Photo : Emilio Carvajal

« Tu ne trouves pas que le Tilleul dégage une odeur de lessive ? » Cet après-midi, il gèle. Comme tout bon frileux, Lionel ajuste son bonnet. Fumeur également, il dégaine son briquet. L’atelier baigne dans une fragrance partagée. Deux zones, l’une où l’on découpe, l’autre où l’on ajuste. Accompagné par John Dowland au luth, il confectionne.

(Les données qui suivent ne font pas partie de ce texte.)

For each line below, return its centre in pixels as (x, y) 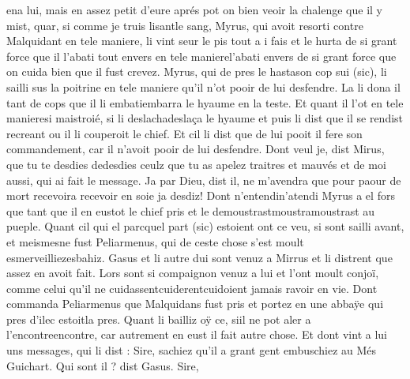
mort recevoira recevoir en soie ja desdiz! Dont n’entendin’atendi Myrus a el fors (201, 195)
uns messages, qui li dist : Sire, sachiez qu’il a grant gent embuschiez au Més (192, 350)
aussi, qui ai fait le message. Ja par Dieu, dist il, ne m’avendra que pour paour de (204, 180)
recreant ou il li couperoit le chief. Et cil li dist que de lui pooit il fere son (184, 133)
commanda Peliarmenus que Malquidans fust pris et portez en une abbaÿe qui (195, 304)
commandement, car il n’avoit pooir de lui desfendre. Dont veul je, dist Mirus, (196, 149)
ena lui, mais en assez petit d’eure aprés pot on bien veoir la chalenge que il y (194, 9)
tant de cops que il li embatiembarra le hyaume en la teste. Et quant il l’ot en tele (205, 102)
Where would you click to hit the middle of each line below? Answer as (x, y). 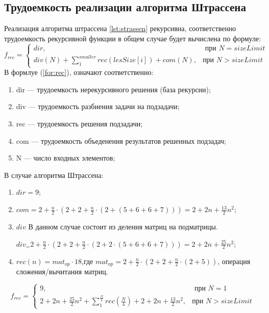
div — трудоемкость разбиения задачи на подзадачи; (98, 106)
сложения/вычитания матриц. (62, 271)
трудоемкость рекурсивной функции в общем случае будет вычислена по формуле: (133, 38)
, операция (234, 261)
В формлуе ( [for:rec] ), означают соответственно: (79, 72)
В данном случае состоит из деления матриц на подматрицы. (123, 227)
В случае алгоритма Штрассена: (54, 175)
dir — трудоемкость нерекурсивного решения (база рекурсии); (113, 89)
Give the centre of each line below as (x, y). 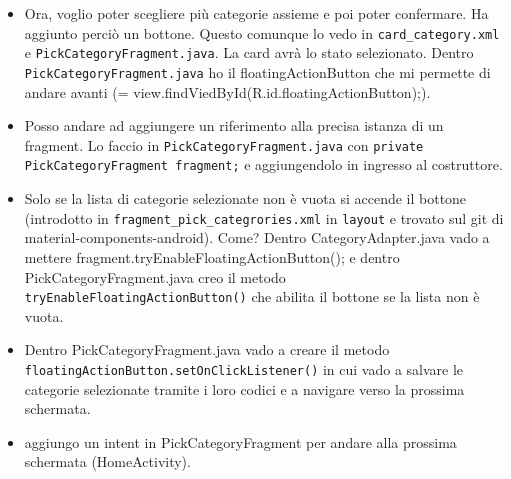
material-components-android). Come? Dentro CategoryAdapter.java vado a (257, 237)
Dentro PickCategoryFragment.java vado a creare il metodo (207, 349)
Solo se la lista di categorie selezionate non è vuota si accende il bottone (245, 198)
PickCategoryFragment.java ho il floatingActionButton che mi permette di (257, 71)
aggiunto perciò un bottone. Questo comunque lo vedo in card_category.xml (262, 32)
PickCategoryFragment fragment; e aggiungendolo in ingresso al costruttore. (263, 164)
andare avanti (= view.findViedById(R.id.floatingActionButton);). (227, 91)
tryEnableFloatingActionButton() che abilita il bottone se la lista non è (252, 296)
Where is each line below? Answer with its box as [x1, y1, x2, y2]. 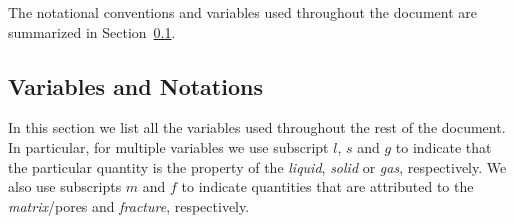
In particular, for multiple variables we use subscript [8, 136, 329, 157]
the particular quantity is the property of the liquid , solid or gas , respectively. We [8, 156, 507, 177]
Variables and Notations [8, 70, 263, 101]
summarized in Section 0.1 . [8, 21, 176, 42]
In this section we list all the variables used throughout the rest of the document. [8, 117, 506, 138]
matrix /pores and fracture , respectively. [8, 195, 250, 216]
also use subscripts [8, 176, 122, 197]
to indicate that [395, 136, 492, 157]
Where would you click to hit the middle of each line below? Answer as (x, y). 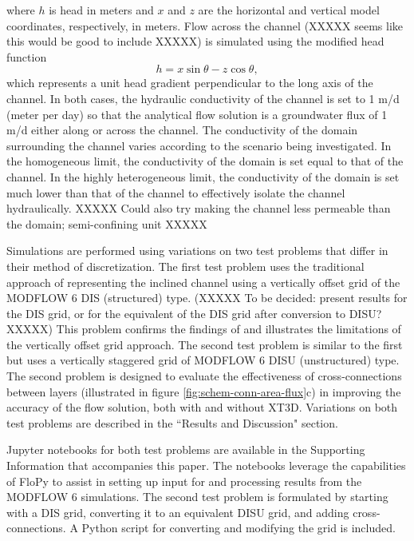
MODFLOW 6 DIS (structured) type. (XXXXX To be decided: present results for (207, 298)
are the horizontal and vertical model (289, 10)
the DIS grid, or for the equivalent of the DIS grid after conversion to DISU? (194, 313)
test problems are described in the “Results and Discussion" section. (172, 422)
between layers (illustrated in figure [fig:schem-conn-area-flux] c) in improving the (204, 391)
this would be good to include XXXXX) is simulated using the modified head (195, 41)
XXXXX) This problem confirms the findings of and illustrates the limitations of (204, 329)
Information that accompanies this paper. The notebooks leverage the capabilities (206, 465)
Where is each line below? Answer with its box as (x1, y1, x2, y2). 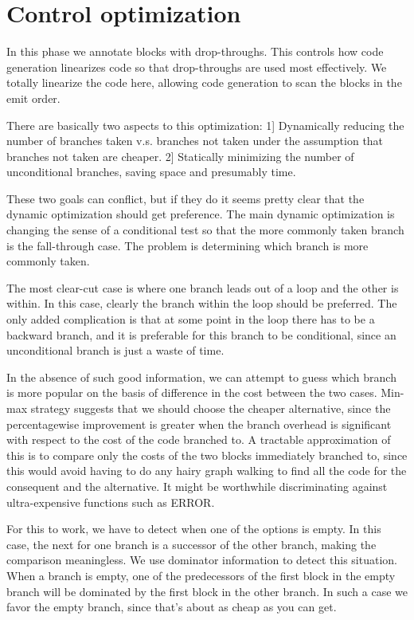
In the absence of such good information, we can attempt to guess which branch (6, 368, 396, 385)
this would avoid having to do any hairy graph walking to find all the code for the (6, 462, 407, 479)
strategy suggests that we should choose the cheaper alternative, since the (30, 400, 391, 416)
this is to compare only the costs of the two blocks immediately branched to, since (6, 446, 408, 463)
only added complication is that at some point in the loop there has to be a (6, 311, 375, 328)
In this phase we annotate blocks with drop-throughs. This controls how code (6, 43, 384, 60)
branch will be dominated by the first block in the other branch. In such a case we (6, 583, 408, 599)
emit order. (6, 89, 61, 106)
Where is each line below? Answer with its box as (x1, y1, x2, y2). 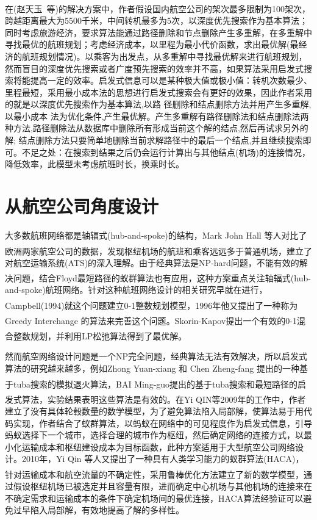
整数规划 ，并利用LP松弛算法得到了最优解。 (13, 329, 187, 342)
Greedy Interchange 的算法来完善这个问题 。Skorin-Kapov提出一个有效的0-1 (5, 314, 297, 327)
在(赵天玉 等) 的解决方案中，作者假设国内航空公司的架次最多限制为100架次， (5, 2, 310, 15)
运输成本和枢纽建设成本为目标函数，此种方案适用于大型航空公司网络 (21, 440, 295, 453)
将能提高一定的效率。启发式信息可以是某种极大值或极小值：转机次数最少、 (13, 74, 312, 87)
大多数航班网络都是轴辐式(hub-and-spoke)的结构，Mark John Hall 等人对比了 (5, 228, 307, 241)
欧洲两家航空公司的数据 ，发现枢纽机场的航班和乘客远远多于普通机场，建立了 (5, 244, 312, 257)
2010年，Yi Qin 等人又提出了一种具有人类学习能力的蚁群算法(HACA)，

« À quinze ans, sur mon trajet pour aller à l’école, il y avait l’atelier d’un luthier. Je suis passionné de musique et la lutherie m’intéressait énormément. Pourtant, je n’ai jamais eu le cran de sonner chez lui pour visiter son établissement ». Dans un pays où le nombre de luthiers avoisine à peine la centaine, un nouvel intéressé apparait. « Un jour, il fumait dehors, cigarette au bord des lèvres et là je suis allé le voir. On s’est très vite bien entendus. Après, ce luthier m’a accueilli pour un stage. Il incarne malgré lui le rôle de mon mentor. Comme quoi finalement, tout peut partir d’une cigarette ». L’aventure de ce jeune confectionneur démarrera sérieusement quelques années plus tard : aujourd'hui, Lionel fabrique des clavecins.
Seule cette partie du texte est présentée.